• _What you are asked to do_: Below are entries with pictures in them. Output exactly the lines starting at the line with "y1, x2, y2]." and ending at the line with "Best AI tools", both included, but not the pictures.

Records from a data source:
Segment Open
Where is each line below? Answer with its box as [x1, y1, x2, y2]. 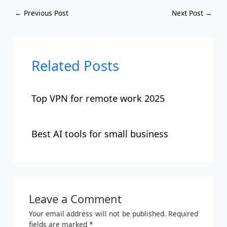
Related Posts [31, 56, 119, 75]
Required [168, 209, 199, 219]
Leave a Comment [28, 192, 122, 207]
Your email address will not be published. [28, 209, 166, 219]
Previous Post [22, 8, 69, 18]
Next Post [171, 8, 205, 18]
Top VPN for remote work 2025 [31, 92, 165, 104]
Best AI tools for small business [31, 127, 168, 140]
Segment Closed
Segment Open
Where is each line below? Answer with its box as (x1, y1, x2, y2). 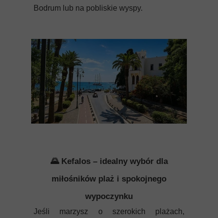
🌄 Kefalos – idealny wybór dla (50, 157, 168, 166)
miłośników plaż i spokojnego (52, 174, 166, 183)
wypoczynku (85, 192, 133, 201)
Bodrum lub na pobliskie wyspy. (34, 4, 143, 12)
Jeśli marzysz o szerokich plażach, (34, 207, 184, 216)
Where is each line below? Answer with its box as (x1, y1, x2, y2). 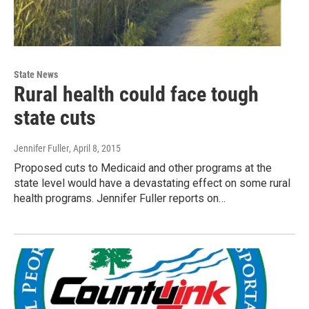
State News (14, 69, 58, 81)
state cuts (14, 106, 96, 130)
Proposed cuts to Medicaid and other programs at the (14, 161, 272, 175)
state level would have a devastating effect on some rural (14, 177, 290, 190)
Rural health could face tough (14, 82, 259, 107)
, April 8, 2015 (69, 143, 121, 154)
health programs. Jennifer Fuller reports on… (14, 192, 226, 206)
Segment Closed
• _Exercise output_:
Where is each line below? Answer with its box as [x1, y1, x2, y2]. 
Related Posts [31, 56, 119, 75]
Required [168, 209, 199, 219]
Leave a Comment [28, 192, 122, 207]
Your email address will not be published. [28, 209, 166, 219]
Previous Post [22, 8, 69, 18]
Next Post [171, 8, 205, 18]
Top VPN for remote work 2025 [31, 92, 165, 104]
Best AI tools for small business [31, 127, 168, 140]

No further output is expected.